Critical Reviews in Environmental Science and Technology | 2014
Christina Cowan-Ellsberry; Scott E. Belanger; Philip B. Dorn; Scott D. Dyer; Drew C. McAvoy; Hans Sanderson; Donald J. Versteeg; Darci Ferrer; Kathleen Stanton
This paper brings together over 250 published and unpublished studies on the environmental properties, fate, and toxicity of the four major, high-volume surfactant classes and relevant feedstocks. The surfactants and feedstocks covered include alcohol sulfate or alcohol sulfate (AS), alcohol ethoxysulfate (AES), linear alkylbenzene sulfonate (LAS), alcohol ethoxylate (AE), and long-chain alcohol (LCOH). These chemicals are used in a wide range of personal care and cleaning products. To date, this is the most comprehensive report on these substances chemical structures, use, and volume information, physical/chemical properties, environmental fate properties such as biodegradation and sorption, monitoring studies through sewers, wastewater treatment plants and eventual release to the environment, aquatic and sediment toxicity, and bioaccumulation information. These data are used to illustrate the process for conducting both prospective and retrospective risk assessments for large-volume chemicals and categories of chemicals with wide dispersive use. Prospective risk assessments of AS, AES, AE, LAS, and LCOH demonstrate that these substances, although used in very high volume and widely released to the aquatic environment, have no adverse impact on the aquatic or sediment environments at current levels of use. The retrospective risk assessments of these same substances have clearly demonstrated that the conclusions of the prospective risk assessments are valid and confirm that these substances do not pose a risk to the aquatic or sediment environments.

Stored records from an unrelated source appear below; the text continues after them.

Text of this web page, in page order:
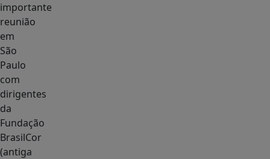
importante
reunião
em
São
Paulo
com
dirigentes
da
Fundação
BrasilCor
(antiga
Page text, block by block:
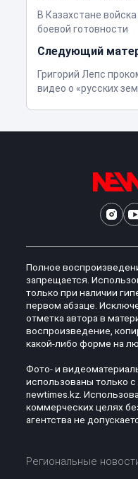
В Казахстане
боевой готовности
Следующий
Григорий Лепс
видео о «русских
Полное
запрещается.
только при наличии
первом абзаце.
отметка автора в
воспроизведение,
какой-либо форме на
Фото- и
использованы только с
newtimes.kz.
коммерческих целях
агентства не
Региональные
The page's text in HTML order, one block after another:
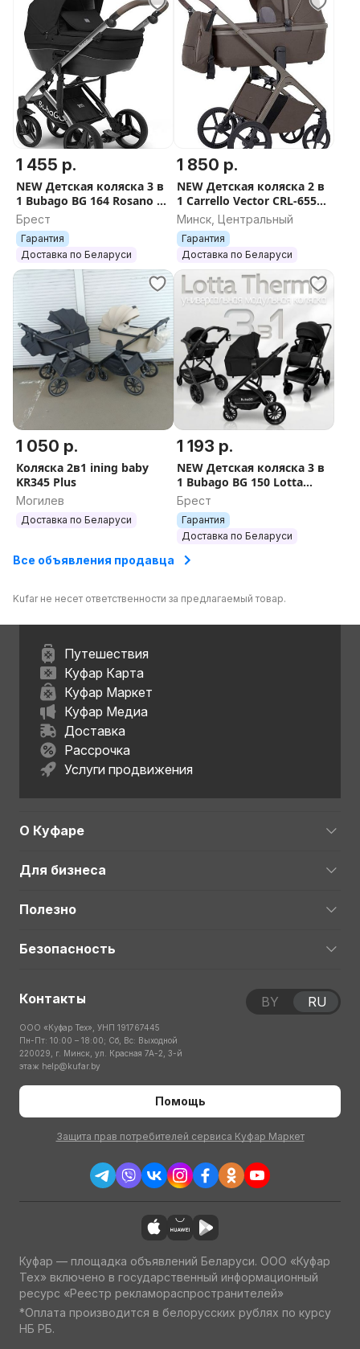
1 455 р.
NEW Детская коляска 3 в
1 Bubago BG 164 Rosano +
ДОСТАВКА
Брест
Гарантия
Доставка по Беларуси
1 850 р.
NEW Детская коляска 2 в
1 Carrello Vector CRL-6550
Coffee Beige
Минск, Центральный
Гарантия
Доставка по Беларуси
1 050 р.
Коляска 2в1 ining baby
KR345 Plus
Могилев
Доставка по Беларуси
1 193 р.
NEW Детская коляска 3 в
1 Bubago BG 150 Lotta
Черный + ДОСТАВКА
Брест
Гарантия
Доставка по Беларуси
Все объявления продавца
Kufar не несет ответственности за предлагаемый товар.
Путешествия
Куфар Карта
Куфар Маркет
Куфар Медиа
Доставка
Рассрочка
Услуги продвижения
О Куфаре
Для бизнеса
Полезно
Безопасность
Контакты
ООО «Куфар Тех», УНП 191767445
Пн-Пт: 10:00 – 18:00; Сб, Вс: Выходной
220029, г. Минск, ул. Красная 7А-2, 3-й
этаж help@kufar.by
Помощь
Защита прав потребителей сервиса Куфар Маркет
BY RU
Куфар — площадка объявлений Беларуси. ООО «Куфар
Тех» включено в государственный информационный
ресурс «Реестр рекламораспространителей»
*Оплата производится в белорусских рублях по курсу
НБ РБ.

This paper also highlights the many years of research that the surfactant and cleaning products industry has supported, as part of their environmental sustainability commitment, to improve environmental tools, approaches, and develop innovative methods appropriate to address environmental properties of personal care and cleaning product chemicals, many of which have become approved international standard methods.